My leaning at the moment is towards the VelociRaptor for these reasons:

* The StorageReview tests showed the SAS and VelociRaptor very close together in performance, although the test was with a 10,000 RPM SAS drive and not a 15,000 RPM SAS drive.

* Elsewhere, I've seen admonishments to people like me that a power user really isn't like the fully-random access that a server sees, and that we're more like an individual user than we think.

* I can probably influence Dell to equip the WD VelociRaptor since they specify it on some of their models. I probably have no influence over the choice of SAS drive they use.

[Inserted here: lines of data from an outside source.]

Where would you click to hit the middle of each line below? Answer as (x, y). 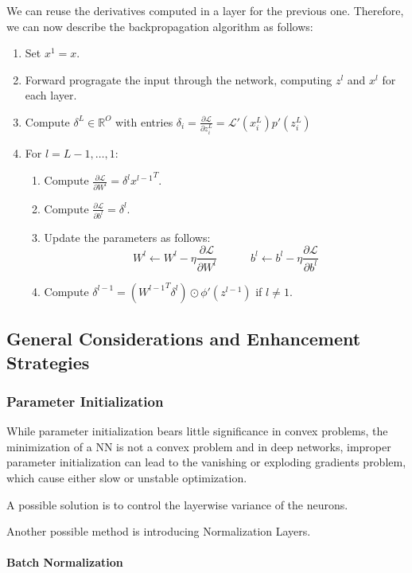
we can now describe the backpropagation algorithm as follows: (160, 26)
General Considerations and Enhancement (184, 339)
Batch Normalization (65, 562)
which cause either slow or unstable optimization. (127, 477)
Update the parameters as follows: (127, 237)
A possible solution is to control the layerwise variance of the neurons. (177, 504)
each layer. (51, 95)
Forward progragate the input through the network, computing (179, 79)
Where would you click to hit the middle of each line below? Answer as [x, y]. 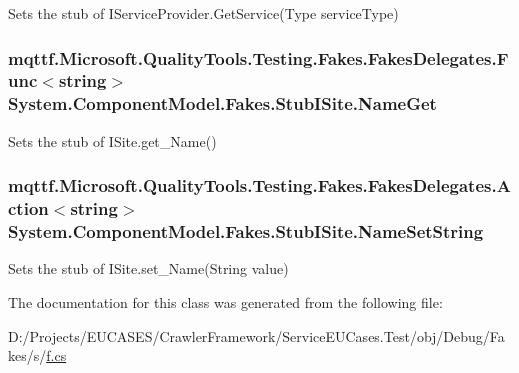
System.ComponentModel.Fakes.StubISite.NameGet [222, 103]
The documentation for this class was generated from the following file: [225, 301]
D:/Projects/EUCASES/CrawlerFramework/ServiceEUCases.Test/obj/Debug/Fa [256, 335]
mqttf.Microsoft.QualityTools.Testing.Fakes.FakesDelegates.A [259, 185]
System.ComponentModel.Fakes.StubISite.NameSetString [246, 231]
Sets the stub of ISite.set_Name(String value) [148, 268]
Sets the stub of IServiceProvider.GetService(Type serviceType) [203, 13]
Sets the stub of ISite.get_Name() [112, 140]
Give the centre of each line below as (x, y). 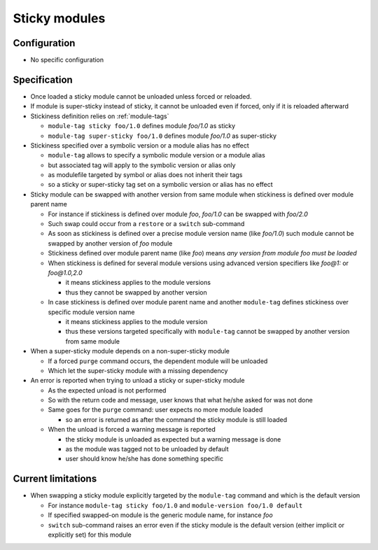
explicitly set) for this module (90, 535)
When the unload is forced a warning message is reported (132, 430)
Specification (43, 79)
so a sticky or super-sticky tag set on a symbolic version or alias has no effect (160, 185)
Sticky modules (59, 18)
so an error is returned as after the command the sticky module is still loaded (176, 419)
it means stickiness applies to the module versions (138, 283)
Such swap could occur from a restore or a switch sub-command (146, 224)

I provide this update in case it spurs more thoughts, any of which will be valued and appreciated. Regardless, I will close and award points on Thursday.
LVL 69

Expert Comment

ID: 24437961
If you can get the Fujitsu MBA3147RC SAS drive, it performs the same as the VelociRaptor in single user mode for a single drive, based on the throughput numbers users posted on newegg - 119MB/sec single is about the same, but 276MB/sec in RAID-0 is very good, if it really does that.  If they don't let you specify the drive, then buying it separately still isn't that bad - $180 for one.